It's better to use the IF EXISTS method...example


[code]
DROP TABLE IF EXISTS `my_users`;
CREATE TABLE IF NOT EXISTS `my_user` (
......blah-blah-blah[/code]


[quote]And what about the fact that mysql_select_db does take 2 arguments?  You only show one in your code.  Is this correct?  Thanks zanus![/quote]

[quote]Description
bool mysql_select_db ( string database_name [, resource link_identifier] )
[color=green]Notice the second argument is in brackets.
In most all programming syntax manuals, brackets mean optional.[/color]


Sets the current active database on the server that's associated with the specified link identifier. Every subsequent call to mysql_query() will be made on the active database.
Parameters

database_name

    The name of the database that is to be selected.
link_identifier

    The MySQL connection. [b]If the link identifier is not specified, the last link opened by mysql_connect() is assumed.[/b] If no such link is found, it will try to create one as if mysql_connect() was called with no arguments.
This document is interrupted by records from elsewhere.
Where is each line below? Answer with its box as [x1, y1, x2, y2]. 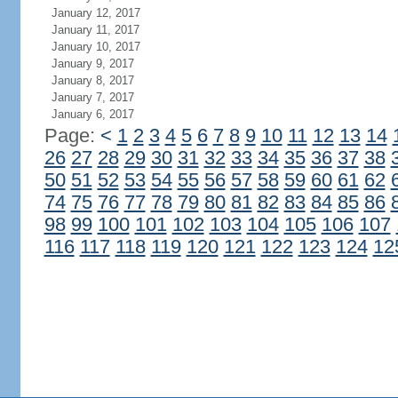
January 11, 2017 [51, 23, 139, 36]
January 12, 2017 [51, 6, 140, 20]
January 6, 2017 [51, 107, 134, 121]
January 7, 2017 [51, 91, 134, 104]
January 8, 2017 [51, 74, 134, 87]
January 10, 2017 [51, 40, 140, 53]
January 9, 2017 [51, 57, 134, 70]
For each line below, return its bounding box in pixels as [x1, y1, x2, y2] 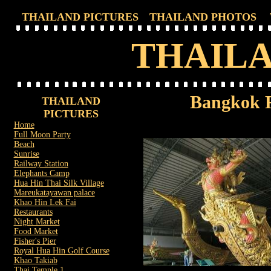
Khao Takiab [13, 256, 57, 265]
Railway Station [13, 159, 68, 168]
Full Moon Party [13, 130, 71, 139]
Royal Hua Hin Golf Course [13, 246, 109, 255]
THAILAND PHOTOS [149, 11, 256, 23]
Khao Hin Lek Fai [13, 198, 76, 207]
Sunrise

If by chance no connection is found or established, an E_WARNING level warning is generated.[/quote]



[b]EDIT: I MERGED YOUR TWO TOPICS TOGETHER SINCE THEY HAD TO DO WITH THE SAME QUESTION[/b]
Well, I am unsure why this works, but it does.

[code]
include ("dbconnect.php");

$sql1 = "DROP TABLE users";

$result1 = MYSQL_QUERY($sql1);
if (!$result1){
print mysql_error();
}

$sql = "
CREATE TABLE users (
users_id int(6) NOT NULL auto_increment,
users_handle varchar(20) default NULL,
users_password varchar (20) default NULL,
users_email varchar (40) default NULL,
users_datejoined timestamp NOT NULL,
users_visits int (6) default '0',
users_lastvisit timestamp NOT NULL,
users_questionsanswered int(6) default '0',
users_correctanswers int(6) default '0',
users_percentcorrect float default '0',
users_totalscore int (6) default '0',
users_pagesviewed int(8) default '0',
users_visitbonus int(6) default '0',
users_activity int(6) default '0',
PRIMARY KEY(users_id),
UNIQUE(users_handle)
) TYPE=MYISAM;
";

$result = MYSQL_QUERY($sql);
if (!$result){
print mysql_error();
exit;
[/code]

I don't like making things work and then keep going without first understanding why they worked.  For some reason if I dropped the table as a separate entity everything works out.  Again, I think this has something to do with the whole $sql variable, which I am hazy on.  I just made another, $sql1, and did things that way.  Querky ...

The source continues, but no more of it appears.